State the number of lines in these records that include the word "spielen", and add nothing to it.

--- Supplied records ---

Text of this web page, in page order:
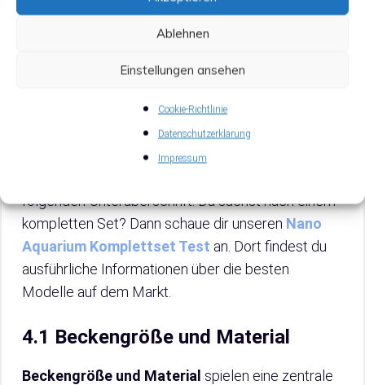
Ablehnen
Einstellungen ansehen
Cookie-Richtlinie
Datenschutzerklärung
Impressum
Bevor du dich für ein 10-Liter-Aquarium
entscheidest, gilt es, einige wichtige
Auswahlkriterien zu beachten. Die Beckengröße
entscheidende Rolle spielen. Doch auch das
passende Zubehör, wie etwa die richtige
Beleuchtung und eine funktionale Heizung, sind von
folgenden Unterüberschrift. Du suchst nach einem
kompletten Set? Dann schaue dir unseren Nano
Aquarium Komplettset Test an. Dort findest du
ausführliche Informationen über die besten
Modelle auf dem Markt.
4.1 Beckengröße und Material
Beckengröße und Material spielen eine zentrale
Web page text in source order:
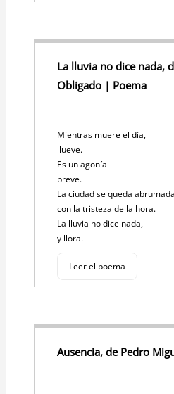
La lluvia no dice nada,
Obligado | Poema
Mientras muere el día,
llueve.
Es un agonía
breve.
La ciudad se queda abrumada
con la tristeza de la hora.
La lluvia no dice nada,
y llora.
Leer el poema
Ausencia, de Pedro

---

Answer section: 2